One Year In, Dean Shares Vision for the Future of Rutgers School of Communication and Information

One Year In, Dean Shares Vision for the Future of Rutgers School of Communication and Information

Dean Jonathan Potter envisions more collaboration between SC&I and other Rutgers units

Jonathan Potter marks his first anniversary as dean of Rutgers' School of Communication and Information.
Jonathan Potter has completed his first year as dean of the School of Communication and Information. He has restructured the school’s leadership team, aiming for a new commitment to “interdisciplinarity” – a term that refers to crossing academic boundaries – all while learning as much as he can about the United States (he’s British) and continuing his own research.

Potter, a psychologist by training, came to Rutgers last August from Loughborough University in the United Kingdom, where he was the dean of the School of Social, Political and Geographic Sciences. Potter is a key figure in the development of discursive psychology, which approaches psychology through analysis of conversations, ranging from focus groups to emergency helplines.

Rutgers Today checked in with Potter in the relative summer quiet to see how he is managing all those projects.

You’ve been here about a year.  What have you accomplished at SC&I so far?

I think the most significant accomplishment is the restructuring of the school’s leadership team. We now have three associate deans. Mark Aakhus is the associate dean of research; Dafna Lemish will be the new associate dean of programs, and Karen Novick is our dean of administration.  Mark Aakhus and Karen Novick are long-standing Rutgers veterans; Dafna Lemish comes to us from Southern Illinois University.

What’s been your biggest challenge?

It’s been interesting to me, the sheer depth of difference between higher education in North America and higher education in the UK. The authority of deans is much greater here. And yet, there’s the way the faculty treat each other – it’s much more democratic. At the same time, there’s a centrality of rules and bylaws in the United States that you don’t see in the UK. Higher education in Britain is much more managerial, much more top-down.

What surprises have you encountered?

Considering how huge Rutgers is, the openness of the place has been surprising – and rather wonderful. Everyone I’ve come into contact with has been very welcoming and open. It has made me very optimistic about the possibilities for cooperation between disciplines and between schools.

Now that you have your senior administrators in place, what can we expect from SC&I in the next year or so?
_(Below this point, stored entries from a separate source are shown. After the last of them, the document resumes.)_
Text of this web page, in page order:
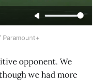
Paramount+
opponent. We
we had more
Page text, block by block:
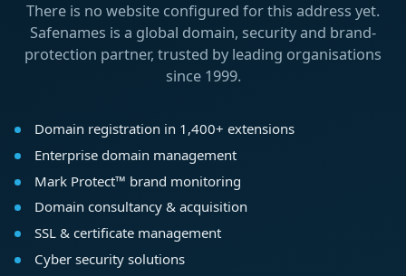
There is no website configured for this address yet.
Safenames is a global domain, security and brand-
protection partner, trusted by leading organisations
since 1999.
Domain registration in 1,400+ extensions
Enterprise domain management
Mark Protect™ brand monitoring
Domain consultancy & acquisition
SSL & certificate management
Cyber security solutions
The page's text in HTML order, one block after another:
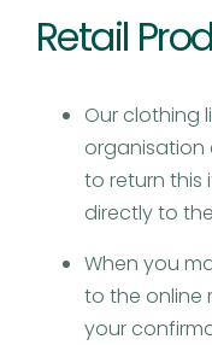
Retail
Our clothing
organisation
to return this
directly to
When you
to the online
your
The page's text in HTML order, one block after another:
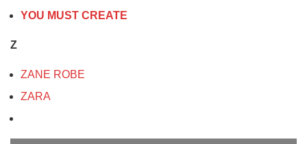
YOU MUST CREATE
Z
ZANE ROBE
ZARA
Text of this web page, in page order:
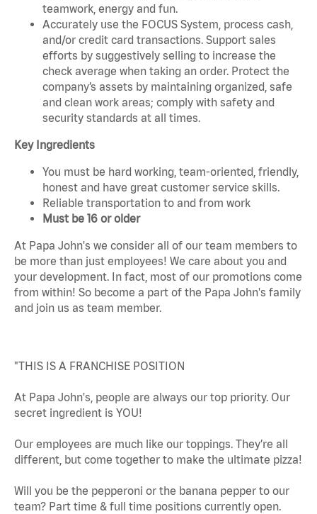
teamwork, energy and fun.
Accurately use the FOCUS System, process cash,
and/or credit card transactions. Support sales
efforts by suggestively selling to increase the
check average when taking an order. Protect the
company’s assets by maintaining organized, safe
and clean work areas; comply with safety and
security standards at all times.
Key Ingredients
You must be hard working, team-oriented, friendly,
honest and have great customer service skills.
Reliable transportation to and from work
Must be 16 or older
At Papa John's we consider all of our team members to
be more than just employees! We care about you and
your development. In fact, most of our promotions come
from within! So become a part of the Papa John's family
and join us as team member.
"THIS IS A FRANCHISE POSITION
At Papa John's, people are always our top priority. Our
secret ingredient is YOU!
Our employees are much like our toppings. They’re all
different, but come together to make the ultimate pizza!
Will you be the pepperoni or the banana pepper to our
team? Part time & full time positions currently open.
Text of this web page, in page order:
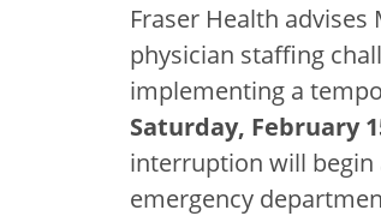
Fraser Health
physician staffing
implementing a
Saturday, February
interruption will begin
emergency

I’d like us to think about where our research is going. Interdisciplinarity is important here. I’d like to see more research in the spaces where our disciplines – journalism and media studies, communication and information science – meet areas of health, social services and democracy. The aim is to support understanding and collaboration between SC&I and other units of the university, especially the health-related ones – the medical schools, the Cancer Institute of New Jersey, and the other health-focused schools. There’s a lot of pressure on the traditional health care system in the United States; it’s becoming more expensive and less equitable. As that pressure increases, the significance of family and community-based support, third-party providers, self-medication and prevention, technological and software solutions will increase. There will be a lot of new information and a lot of challenges in communicating it, and I think our school will be ready for those challenges.

Voters in the United Kingdom recently voted to leave the European Union. How do you feel about that?

Like many Britons – including, apparently, many people who voted to leave – I think it’s a terrible mistake to leave the European Union. How it happened, how so many people were influenced to vote to leave when they didn’t really understand what the EU was or how it came to be – that’s a question that intrigues me as a scholar. As an academic administrator working in the United States, I think it’s possible that Britain may face a bit of a brain drain of academic talent, and this country and our school may benefit from that brain drain.